2016-01-21 2 views
7

Есть ли способ увеличить размер переменной Tensorflow? Например, предположим, что я хотел добавить нейрон к слою нейронной сети в середине тренировки. Как мне это сделать? Ответ в This question рассказал мне, как изменить форму переменной, чтобы расширить ее, чтобы она соответствовала другой строке весов, но я не знаю, как инициализировать эти новые веса.Как расширить переменную Tensorflow

Я полагаю, что другой способ обойти это может включать объединение переменных, как при инициализации весов сначала во второй переменной, а затем добавление этого в качестве новой строки или столбца первой переменной, но я ничего не могу найти что позволяет мне это делать.

ответ

1

Выяснил это. Это своего рода обходной процесс, но это единственный, который я могу сказать, что на самом деле функционирует.

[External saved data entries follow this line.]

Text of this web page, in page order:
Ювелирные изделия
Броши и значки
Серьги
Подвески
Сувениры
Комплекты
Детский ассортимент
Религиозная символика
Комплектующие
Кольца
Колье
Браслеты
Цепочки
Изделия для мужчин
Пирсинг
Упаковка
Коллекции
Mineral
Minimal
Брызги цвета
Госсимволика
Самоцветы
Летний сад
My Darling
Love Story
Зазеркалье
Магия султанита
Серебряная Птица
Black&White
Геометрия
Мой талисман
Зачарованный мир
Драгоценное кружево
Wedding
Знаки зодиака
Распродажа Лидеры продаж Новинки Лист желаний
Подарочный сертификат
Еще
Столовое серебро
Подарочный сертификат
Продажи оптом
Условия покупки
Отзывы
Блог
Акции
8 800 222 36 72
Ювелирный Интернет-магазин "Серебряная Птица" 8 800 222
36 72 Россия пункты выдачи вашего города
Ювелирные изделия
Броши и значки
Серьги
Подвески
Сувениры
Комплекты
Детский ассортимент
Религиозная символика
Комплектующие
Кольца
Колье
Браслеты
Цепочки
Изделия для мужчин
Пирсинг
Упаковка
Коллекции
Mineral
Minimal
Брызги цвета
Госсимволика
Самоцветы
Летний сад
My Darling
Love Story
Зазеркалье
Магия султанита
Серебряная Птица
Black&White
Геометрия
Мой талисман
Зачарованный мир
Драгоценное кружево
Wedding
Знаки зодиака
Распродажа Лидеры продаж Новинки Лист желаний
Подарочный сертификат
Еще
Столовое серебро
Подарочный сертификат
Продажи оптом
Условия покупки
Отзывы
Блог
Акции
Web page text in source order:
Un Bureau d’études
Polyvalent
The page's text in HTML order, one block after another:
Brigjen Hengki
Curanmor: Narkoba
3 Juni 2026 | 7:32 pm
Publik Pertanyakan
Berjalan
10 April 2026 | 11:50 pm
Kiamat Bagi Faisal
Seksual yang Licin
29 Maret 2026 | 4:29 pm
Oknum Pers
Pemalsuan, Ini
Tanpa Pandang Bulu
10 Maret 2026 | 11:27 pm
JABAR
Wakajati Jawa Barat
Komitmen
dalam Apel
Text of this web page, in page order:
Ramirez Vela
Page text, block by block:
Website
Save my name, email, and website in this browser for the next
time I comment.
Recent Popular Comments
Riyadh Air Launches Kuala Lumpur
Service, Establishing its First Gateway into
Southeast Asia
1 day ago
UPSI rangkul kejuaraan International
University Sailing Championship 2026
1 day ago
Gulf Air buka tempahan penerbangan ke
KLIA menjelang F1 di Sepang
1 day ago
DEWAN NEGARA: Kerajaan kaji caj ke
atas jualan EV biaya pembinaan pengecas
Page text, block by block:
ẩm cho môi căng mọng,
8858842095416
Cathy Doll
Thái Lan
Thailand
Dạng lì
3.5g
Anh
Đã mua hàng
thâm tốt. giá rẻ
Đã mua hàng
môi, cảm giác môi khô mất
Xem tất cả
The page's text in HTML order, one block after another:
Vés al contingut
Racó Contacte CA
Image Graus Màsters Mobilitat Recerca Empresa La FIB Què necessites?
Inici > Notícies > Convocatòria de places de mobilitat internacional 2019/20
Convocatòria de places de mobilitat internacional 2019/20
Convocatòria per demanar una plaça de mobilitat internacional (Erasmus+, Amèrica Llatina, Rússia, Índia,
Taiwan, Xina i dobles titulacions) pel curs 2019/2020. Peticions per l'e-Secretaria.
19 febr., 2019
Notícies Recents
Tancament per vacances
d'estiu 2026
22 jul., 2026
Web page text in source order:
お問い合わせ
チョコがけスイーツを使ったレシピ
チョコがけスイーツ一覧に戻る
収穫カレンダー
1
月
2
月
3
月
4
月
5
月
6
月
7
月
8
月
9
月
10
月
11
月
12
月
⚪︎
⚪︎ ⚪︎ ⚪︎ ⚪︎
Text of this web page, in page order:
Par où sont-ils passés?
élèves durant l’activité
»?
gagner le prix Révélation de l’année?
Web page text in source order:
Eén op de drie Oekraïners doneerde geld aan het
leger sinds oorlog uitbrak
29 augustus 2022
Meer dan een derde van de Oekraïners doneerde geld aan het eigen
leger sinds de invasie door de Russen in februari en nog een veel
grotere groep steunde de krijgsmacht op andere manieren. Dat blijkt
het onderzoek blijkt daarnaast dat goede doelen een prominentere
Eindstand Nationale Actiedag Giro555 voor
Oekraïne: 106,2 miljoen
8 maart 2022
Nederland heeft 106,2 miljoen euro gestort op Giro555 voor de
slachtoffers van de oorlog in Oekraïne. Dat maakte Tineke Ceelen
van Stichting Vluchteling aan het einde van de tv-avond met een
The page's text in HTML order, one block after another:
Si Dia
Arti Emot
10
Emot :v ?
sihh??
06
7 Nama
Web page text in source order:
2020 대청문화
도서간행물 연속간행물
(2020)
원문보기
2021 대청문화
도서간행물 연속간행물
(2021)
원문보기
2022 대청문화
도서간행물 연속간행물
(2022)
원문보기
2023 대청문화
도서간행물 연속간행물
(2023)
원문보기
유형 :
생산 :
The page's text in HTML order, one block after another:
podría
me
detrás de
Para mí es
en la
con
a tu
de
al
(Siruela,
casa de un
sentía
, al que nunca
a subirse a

Вам нужно сначала распаковать переменные, а затем добавить новую переменную до конца, а затем собрать обратно.

Если вы расширяетесь по первому измерению, оно довольно короткое: всего 7 строк фактического кода.

#the first variable is 5x3 
v1 = tf.Variable(tf.zeros([5, 3], dtype=tf.float32), "1") 

#the second variable is 1x3 
v2 = tf.Variable(tf.zeros([1, 3], dtype=tf.float32), "2") 

#unpack the first variable into a list of size 3 tensors 
#there should be 5 tensors in the list 
change_shape = tf.unpack(v1) 

#unpack the second variable into a list of size 3 tensors 
#there should be 1 tensor in this list 
change_shape_2 = tf.unpack(v2) 

#for each tensor in the second list, append it to the first list 
for i in range(len(change_shape_2)): 
    change_shape.append(change_shape_2[i]) 

#repack the list of tensors into a single tensor 
#the shape of this resultant tensor should be [6, 3] 
final = tf.pack(change_shape) 

Если вы хотите развернуть по второму измерению, он будет несколько дольше.

#First variable, 5x3 
v3 = tf.Variable(tf.zeros([5, 3], dtype=tf.float32)) 

#second variable, 5x1 
v4 = tf.Variable(tf.zeros([5, 1], dtype=tf.float32)) 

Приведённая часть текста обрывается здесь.